From overt to covert: An analysis of HIV/AIDS PSAs from 1989-1994 and 2009-2014 • Kellie Stanfield, University of Missouri • Since 1981, the CDC has released PSAs about HIV/AIDS. Despite this effort, more than 1.1 million people in the United States have the infection. Using media tropes as a theoretical concept and analytical method, this study engages in textual analysis of the CDC’s first televised PSA campaign and its most recent campaign. The analysis reveals the PSAs are socially and historically bound, and shows health campaigns can provide insights into complex cultural and social values.

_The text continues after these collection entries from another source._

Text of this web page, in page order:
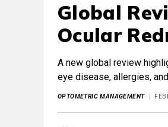
Global
Ocular
A new global review
eye disease, allergies,
OPTOMETRIC MANAGEMENT
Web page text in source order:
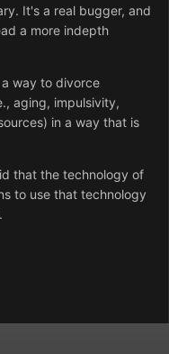
It's a real bugger, and
a more indepth
way to divorce
aging, impulsivity,
in a way that is
that the technology of
to use that technology
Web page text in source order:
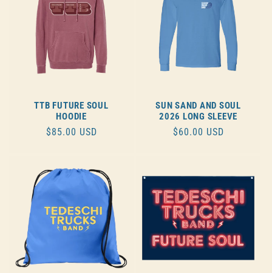
TTB FUTURE SOUL
HOODIE
REGULAR
$85.00 USD
SUN SAND AND SOUL
2026 LONG SLEEVE
REGULAR
$60.00 USD
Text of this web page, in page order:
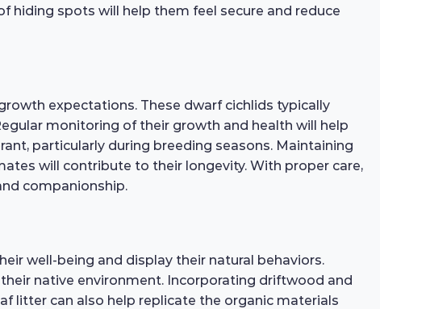
hiding spots will help them feel secure and reduce
expectations. These dwarf cichlids typically
monitoring of their growth and health will help
particularly during breeding seasons. Maintaining
will contribute to their longevity. With proper care,
companionship.
well-being and display their natural behaviors.
native environment. Incorporating driftwood and
litter can also help replicate the organic materials
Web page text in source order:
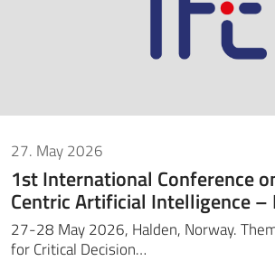
27. May 2026
1st International Conference
Centric Artificial Intelligence –
27-28 May 2026, Halden, Norway.
for Critical Decision…
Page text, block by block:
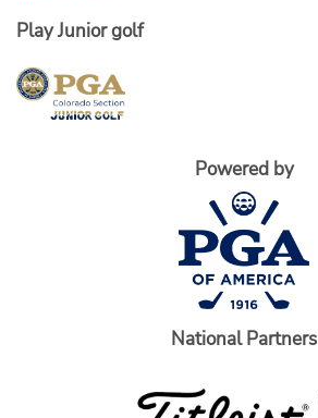
Play Junior golf
Powered by
National Partners
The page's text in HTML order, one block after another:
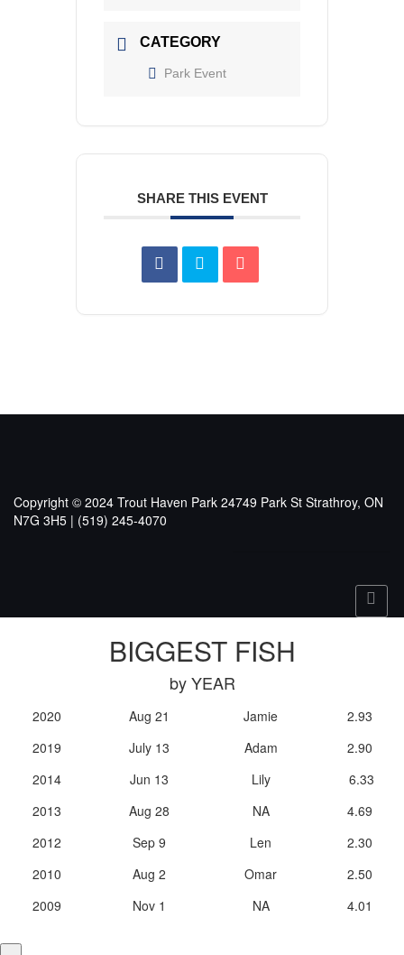
CATEGORY
Park Event
SHARE THIS EVENT
Copyright © 2024 Trout Haven Park 24749 Park St Strathroy, ON
N7G 3H5 | (519) 245-4070
BIGGEST FISH
by YEAR
2020 Aug 21 Jamie
2.93
2019
July 13 Adam
2.90
2014
Jun 13 Lily
6.33
2013
Aug 28 NA
4.69
2012
Sep 9 Len
2.30
2010
Aug 2 Omar
2.50
2009
Nov 1 NA 4.01
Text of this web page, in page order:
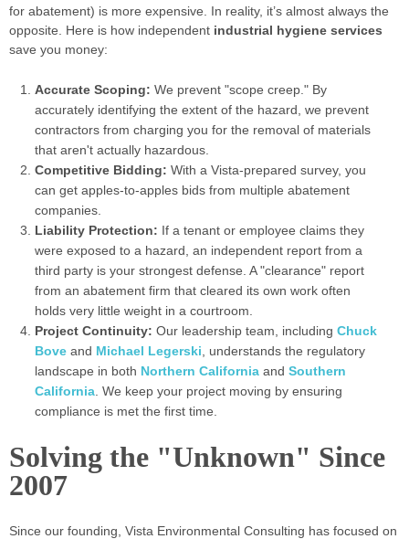
for abatement) is more expensive. In reality, it’s almost always the
opposite. Here is how independent industrial hygiene services
save you money:
Accurate Scoping: We prevent "scope creep." By
accurately identifying the extent of the hazard, we prevent
contractors from charging you for the removal of materials
that aren't actually hazardous.
Competitive Bidding: With a Vista-prepared survey, you
can get apples-to-apples bids from multiple abatement
companies.
Liability Protection: If a tenant or employee claims they
were exposed to a hazard, an independent report from a
third party is your strongest defense. A "clearance" report
from an abatement firm that cleared its own work often
holds very little weight in a courtroom.
Project Continuity: Our leadership team, including Chuck
Bove and Michael Legerski, understands the regulatory
landscape in both Northern California and Southern
California. We keep your project moving by ensuring
compliance is met the first time.
Solving the "Unknown" Since
2007
Since our founding, Vista Environmental Consulting has focused on

Knowledge ghettos: The end of the public sphere? • Kevin Curran, Univ of Oklahoma • Habermas wrote of the need for informed debate in the public sphere. Donohue, Tichenor and Olien’s knowledge gap theory said those with more knowledge have more power. Applying knowledge gap theory to media, Bard suggests people who receive information from partisan sources are living in a knowledge ghetto. This paper will examine Bard’s propositions through audience measurements, electoral results or public actions. The result is a detriment to the public sphere.

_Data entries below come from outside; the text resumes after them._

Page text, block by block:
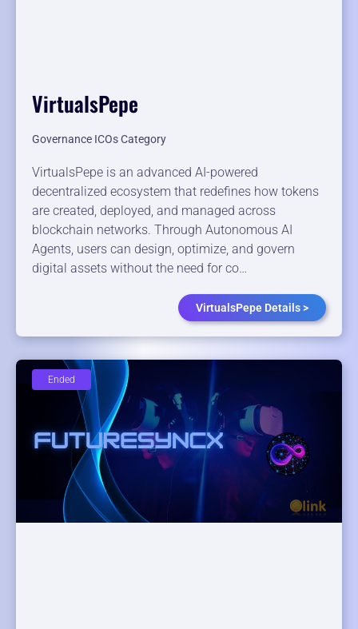
VirtualsPepe
Governance ICOs Category
VirtualsPepe is an advanced AI-powered
decentralized ecosystem that redefines how tokens
are created, deployed, and managed across
blockchain networks. Through Autonomous AI
Agents, users can design, optimize, and govern
digital assets without the need for co…
VirtualsPepe Details >
Ended
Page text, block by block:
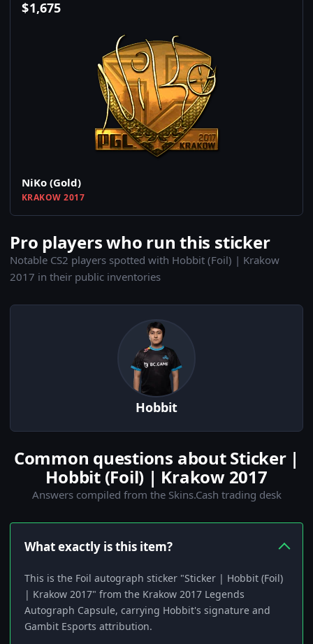
$1,675
NiKo (Gold)
KRAKOW 2017
Pro players who run this sticker
Notable CS2 players spotted with Hobbit (Foil) | Krakow
2017 in their public inventories
Hobbit
Common questions about Sticker |
Hobbit (Foil) | Krakow 2017
Answers compiled from the Skins.Cash trading desk
What exactly is this item?
This is the Foil autograph sticker "Sticker | Hobbit (Foil)
| Krakow 2017" from the Krakow 2017 Legends
Autograph Capsule, carrying Hobbit's signature and
Gambit Esports attribution.
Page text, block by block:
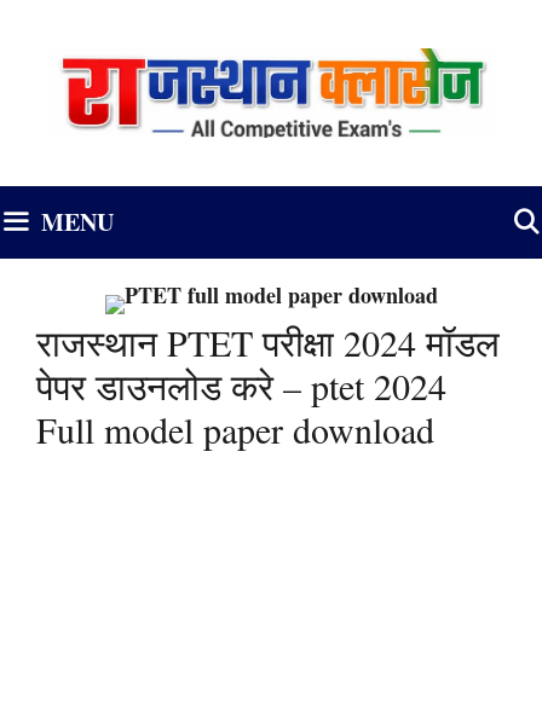
MENU
राजस्थान PTET परीक्षा 2024 मॉडल
पेपर डाउनलोड करे – ptet 2024
Full model paper download
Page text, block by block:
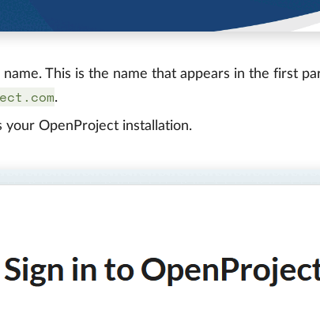
This is the name that appears in the first
.
your OpenProject installation.
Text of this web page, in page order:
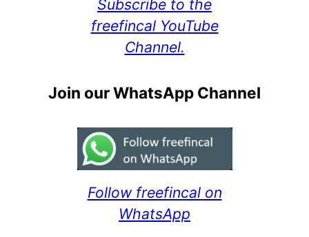
Subscribe to the
freefincal YouTube
Channel.
Join our WhatsApp Channel
Follow freefincal on
WhatsApp
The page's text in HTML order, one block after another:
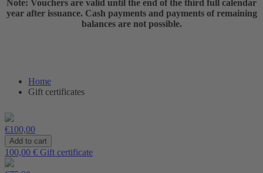
Note: Vouchers are valid until the end of the third full calendar
year after issuance. Cash payments and payments of remaining
balances are not possible.
Home
Gift certificates
€100,00
100,00 € Gift certificate
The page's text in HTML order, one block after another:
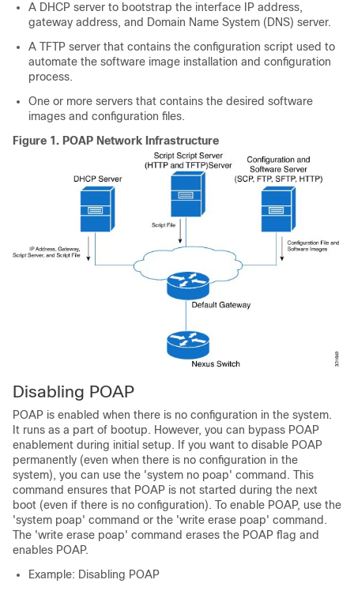
A DHCP server to bootstrap the interface IP address,
gateway address, and Domain Name System (DNS) server.
A TFTP server that contains the configuration script used to
automate the software image installation and configuration
process.
One or more servers that contains the desired software
images and configuration files.
Figure 1. POAP Network Infrastructure
Disabling POAP
POAP is enabled when there is no configuration in the system.
It runs as a part of bootup. However, you can bypass POAP
enablement during initial setup. If you want to disable POAP
permanently (even when there is no configuration in the
system), you can use the 'system no poap' command. This
command ensures that POAP is not started during the next
boot (even if there is no configuration). To enable POAP, use the
'system poap' command or the 'write erase poap' command.
The 'write erase poap' command erases the POAP flag and
enables POAP.
Example: Disabling POAP
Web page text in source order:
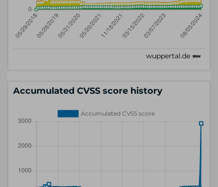
Accumulated CVSS score history
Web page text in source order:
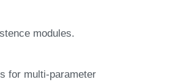
modules.
for multi-parameter
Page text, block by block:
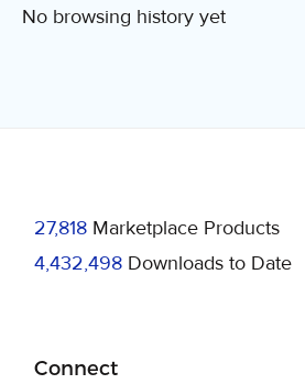
No browsing history yet
27,818 Marketplace Products
4,432,498 Downloads to Date
Connect
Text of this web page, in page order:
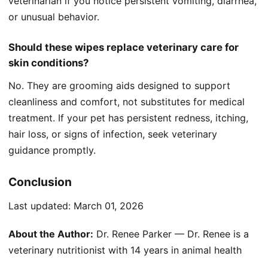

Who Uses Dewey and Why? Remembering and Forgetting John Dewey in Communication Studies • Lana Rakow, University of North Dakota • Despite the prominence of communication in John Dewey’s philosophy, the field has a history both of trying to remember and of remembering in order to dismiss his ideas. By mapping his place in speech, rhetoric, journalism, and mass communication, this critical review demonstrates there has been too little attention to Dewey’s work; a conflation with pragmatism, progressivism, and the Chicago School; and received histories that obscure his approach to power and knowledge.

Simulacra-A Concept Explication • Leah Stone, Colorado State University • American media use simulacra across various media platforms to foster a synergistic consumer “hyperreality” of an image or object. The creation of media simulacra, a generation of models of a real object without origin or reality, defines American consumption culture. This explication will examine the concept simulacra and its key dimensions and epistemology, uses in both media and other research fields, and how simulacra may be refined and used as a lens for future research.

Habermas’s Account of Public Judgment: Future Directions for the Age of Networked Communication • Lewis Friedland; Thomas Hove • This paper analyzes the degree to which Habermas’s theories remain useful for evaluating the quality of public opinion in an age of networked communication. First, we review his account of how the media system enables societies to generate considered public opinion. Second, we explain why his description of the media system is outdated. Third, we identify a series of problems that need to be addressed by any theory of rational democracy.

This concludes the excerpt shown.